Awesome pic! Thanks for sharing!


----------



## KyDawg (Aug 30, 2015)

Don't think I have ever seen a deer's legs shrink that way.


----------



## riverbank (Aug 30, 2015)

I'd have a heart attack if that Swamp donkey came out broad side on me !!


----------



## flintrvrgigger (Sep 2, 2015)

Those shorter legs are gonna make it harder for him to run away from you now.


----------



## MFOSTER (Sep 2, 2015)

WOODSWIZE said:


> Well, here's another pic of the buck from the same cam after he was hit by the snake -looks like he is in good health but it made his front legs shorter?? That venom is powerful stuff.



Is he 3.5


----------



## Kdad (Sep 5, 2015)

Lowered front end with big 60's on the back end... Ahhhh, the good ol' days.


----------



## Kdad (Sep 23, 2015)

> I don't know...those tree limbs are dangerous...They've put me on the ground several times!
> 
> yeah, they've evolved enough to start ground checking humans!!!! Been there myself, sticks do hurt!!!


----------



## donald-f (Sep 23, 2015)

WOODSWIZE said:


> Well, here's another pic of the buck from the same cam after he was hit by the snake -looks like he is in good health but it made his front legs shorter?? That venom is powerful stuff.



Looks like that snake is still there and it is going for the throat this time.


----------



## rosewood (Sep 23, 2015)

In the original picture, you can see there is a few sprigs of grass crossing the "snake".  I think that is why the stick looks like an open mouth.


----------



## WOODSWIZE (Sep 23, 2015)

Well, I have been bow hunting him with no luck -you think the venom made him invisible?


----------



## flintrvrgigger (Sep 23, 2015)

Probably so... same thing happened to me a couple years ago


----------



## GT-40 GUY (Sep 24, 2015)

Piggy06 said:


> Looks like a "limb ber" rattler. You have to be careful with them.
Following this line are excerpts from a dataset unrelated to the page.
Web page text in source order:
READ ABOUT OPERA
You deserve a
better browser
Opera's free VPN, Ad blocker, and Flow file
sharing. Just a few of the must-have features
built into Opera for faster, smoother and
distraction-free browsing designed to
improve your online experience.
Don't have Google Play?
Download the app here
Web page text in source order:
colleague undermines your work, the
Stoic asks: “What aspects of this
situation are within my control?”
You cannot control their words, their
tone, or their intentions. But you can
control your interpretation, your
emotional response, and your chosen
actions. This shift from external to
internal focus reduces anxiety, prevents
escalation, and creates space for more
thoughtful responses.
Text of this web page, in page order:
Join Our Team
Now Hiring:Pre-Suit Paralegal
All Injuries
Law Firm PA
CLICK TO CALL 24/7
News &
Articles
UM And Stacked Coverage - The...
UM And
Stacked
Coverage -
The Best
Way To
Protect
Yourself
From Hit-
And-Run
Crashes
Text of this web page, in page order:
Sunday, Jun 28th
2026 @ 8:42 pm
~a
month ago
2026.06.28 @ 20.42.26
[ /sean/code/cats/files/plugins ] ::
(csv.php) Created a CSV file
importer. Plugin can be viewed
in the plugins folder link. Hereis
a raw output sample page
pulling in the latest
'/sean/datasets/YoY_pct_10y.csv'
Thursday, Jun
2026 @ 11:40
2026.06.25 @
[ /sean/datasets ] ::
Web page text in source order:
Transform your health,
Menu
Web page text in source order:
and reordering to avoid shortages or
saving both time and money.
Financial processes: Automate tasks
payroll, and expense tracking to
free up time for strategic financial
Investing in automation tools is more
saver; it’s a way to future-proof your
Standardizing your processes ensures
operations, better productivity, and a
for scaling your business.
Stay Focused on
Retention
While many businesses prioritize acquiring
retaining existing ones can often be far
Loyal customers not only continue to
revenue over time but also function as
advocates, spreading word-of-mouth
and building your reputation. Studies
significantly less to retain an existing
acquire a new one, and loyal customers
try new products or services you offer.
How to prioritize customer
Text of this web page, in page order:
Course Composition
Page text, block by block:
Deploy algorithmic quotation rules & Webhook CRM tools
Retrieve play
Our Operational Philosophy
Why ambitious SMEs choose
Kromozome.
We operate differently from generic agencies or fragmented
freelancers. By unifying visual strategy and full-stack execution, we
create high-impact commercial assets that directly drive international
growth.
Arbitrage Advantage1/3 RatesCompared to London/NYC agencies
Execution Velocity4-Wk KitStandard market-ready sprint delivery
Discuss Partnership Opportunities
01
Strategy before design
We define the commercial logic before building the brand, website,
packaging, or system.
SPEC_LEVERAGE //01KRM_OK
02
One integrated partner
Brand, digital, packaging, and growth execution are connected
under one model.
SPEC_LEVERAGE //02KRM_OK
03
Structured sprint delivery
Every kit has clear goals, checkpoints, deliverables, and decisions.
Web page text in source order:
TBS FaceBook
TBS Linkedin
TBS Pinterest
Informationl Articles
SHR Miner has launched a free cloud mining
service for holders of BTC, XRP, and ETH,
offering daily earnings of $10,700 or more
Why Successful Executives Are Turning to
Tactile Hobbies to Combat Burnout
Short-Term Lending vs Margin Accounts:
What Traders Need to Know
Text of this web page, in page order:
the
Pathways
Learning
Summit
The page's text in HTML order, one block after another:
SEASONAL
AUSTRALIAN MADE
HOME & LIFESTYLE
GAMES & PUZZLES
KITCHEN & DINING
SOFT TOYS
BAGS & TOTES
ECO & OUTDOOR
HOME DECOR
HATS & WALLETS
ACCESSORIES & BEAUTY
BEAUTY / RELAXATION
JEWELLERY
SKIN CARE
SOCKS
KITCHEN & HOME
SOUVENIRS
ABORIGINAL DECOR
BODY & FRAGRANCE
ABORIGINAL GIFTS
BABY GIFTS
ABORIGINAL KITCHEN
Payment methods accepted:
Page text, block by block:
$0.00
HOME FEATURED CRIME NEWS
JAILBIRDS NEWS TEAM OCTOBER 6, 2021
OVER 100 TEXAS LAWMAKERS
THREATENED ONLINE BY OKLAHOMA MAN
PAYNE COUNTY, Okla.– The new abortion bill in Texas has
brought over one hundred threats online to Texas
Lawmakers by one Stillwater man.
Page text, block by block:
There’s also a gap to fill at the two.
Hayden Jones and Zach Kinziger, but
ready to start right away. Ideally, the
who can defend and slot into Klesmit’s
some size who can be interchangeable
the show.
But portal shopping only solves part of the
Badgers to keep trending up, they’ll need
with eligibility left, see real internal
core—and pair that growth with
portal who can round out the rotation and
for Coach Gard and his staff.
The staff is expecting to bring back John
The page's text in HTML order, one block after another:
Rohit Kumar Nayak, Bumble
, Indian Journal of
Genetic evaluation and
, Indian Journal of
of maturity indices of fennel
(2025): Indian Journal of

They fall out trees and have a very ferocious "bark".



That is a good one!!!    

gt40


----------



## don (Sep 29, 2015)

Kanook said:


> It appears to be a fork/claw on the tip.



Yep looks like a main frame 10 with the left tip having a small fork or a downward small eleventh tine....


----------



## runswithbeer (Oct 14, 2015)

Waste of 187 seconds of my life


----------



## TROPHYBUCK (Oct 15, 2015)

I believe he is invisible until he starts to rut.....

mr


----------



## FMC (Oct 19, 2015)

runswithbeer said:


> Waste of 187 seconds of my life


----------



## bwarren2 (Oct 20, 2015)

Can someone please delete this thread


----------



## Cobb Vista Club (Oct 22, 2015)

bwarren2 said:


> Can someone please delete this thread



Why?  Because of someone having a little fun with a pic that does look kinda like a snake striking or because he has a stud buck on his cam?


----------



## tcoker (Oct 27, 2015)

WOODSWIZE said:


> Well, I have been bow hunting him with no luck -you think the venom made him invisible?



Possible... Based off date of when it was originally bitten versus how much of the front legs had already deteriorated by the second pic, he could be completely vanished by now... That's assuming he was only bitten once. Everyone knows multiple bites will rapidly speed up the disappearing process.


----------



## Big buck bagger jr (Oct 28, 2015)

I don't see it


----------